**Supplied information**

——————

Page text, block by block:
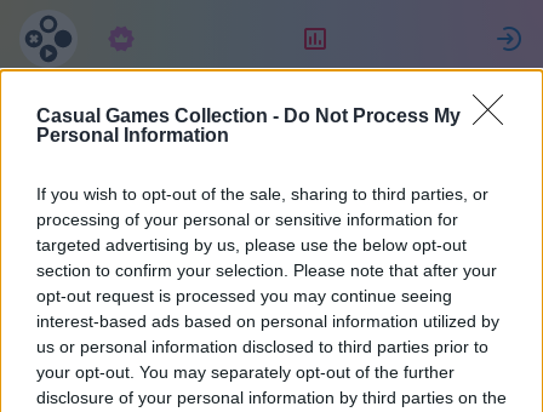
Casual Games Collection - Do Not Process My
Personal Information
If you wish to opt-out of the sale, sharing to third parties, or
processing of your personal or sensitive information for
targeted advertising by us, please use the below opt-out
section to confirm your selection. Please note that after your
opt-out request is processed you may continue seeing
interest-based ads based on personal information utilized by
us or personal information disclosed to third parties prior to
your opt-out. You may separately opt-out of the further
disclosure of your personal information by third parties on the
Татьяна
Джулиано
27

——————

**What to do**
Copy, character for character, the lines from the line that holds "your opt-out. You" through the final line of the records above.

**Reply**
your opt-out. You may separately opt-out of the further
disclosure of your personal information by third parties on the
Татьяна
Джулиано
27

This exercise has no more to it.